Centrais sindicais, sindicatos e movimentos sociais organizaram atos, panfletagens e atividades públicas para ampliar a pressão sobre senadores e fortalecer essa reivindicação nacional.
As mobilizações ocorreram justamente durante a retomada das atividades do Congresso Nacional, estratégia adotada pelas entidades para cobrar avanço da proposta dentro do Senado Federal.
Durante as atividades, dirigentes dialogaram diretamente com trabalhadores, distribuíram materiais informativos e defenderam mais qualidade de vida, saúde, convivência familiar, lazer e formação profissional.
No Pará, registros divulgados pela Força Sindical mostram trabalhadores e dirigentes participando das ações estaduais, reforçando nacionalmente a mobilização construída pelas centrais sindicais brasileiras.
Da mesma forma, Pernambuco registrou participação na jornada nacional, com imagens reunidas pela Força Sindical mostrando a presença da mobilização no estado durante segunda-feira.
Em Recife, lideranças sindicais, parlamentares e movimentos sociais participaram do ato público, fortalecendo a cobrança pela redução da jornada e pelo encerramento da escala 6x1.
Já em Brasília, trabalhadores realizaram manifestação no Setor Bancário Norte, enquanto dirigentes defenderam que senadores avancem rapidamente na análise da reivindicação apresentada pelas centrais.
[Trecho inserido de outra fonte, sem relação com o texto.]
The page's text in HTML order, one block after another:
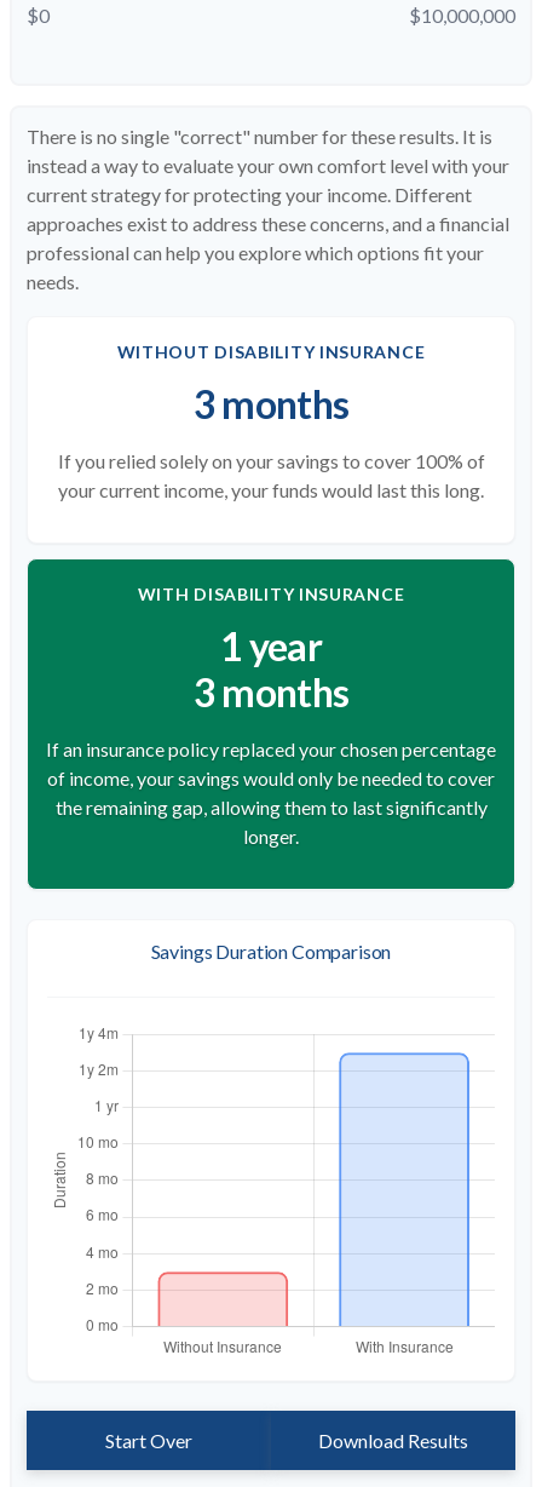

Em Porto Alegre, participantes iniciaram a mobilização na Rodoviária e caminharam até o Palácio do Comércio, levando reivindicações trabalhistas diretamente às ruas da capital gaúcha.
Enquanto isso, Teresina recebeu ato público diante da Federação das Indústrias do Estado do Piauí, reunindo sindicalistas na defesa da mudança da jornada semanal brasileira.
São Paulo também recebeu atividades no Largo da Concórdia, no Brás, enquanto outras mobilizações aconteceram em Mauá e Diadema, ampliando a participação dos trabalhadores paulistas.
Consequentemente, a jornada nacional fortaleceu a pressão sobre o Senado, responsável pela continuidade da tramitação após avanços obtidos anteriormente na Câmara dos Deputados pelos trabalhadores.
Além das manifestações presenciais, entidades estimularam mobilizações digitais e mensagens aos parlamentares, buscando ampliar nacionalmente a cobrança para que senadores coloquem a proposta em votação.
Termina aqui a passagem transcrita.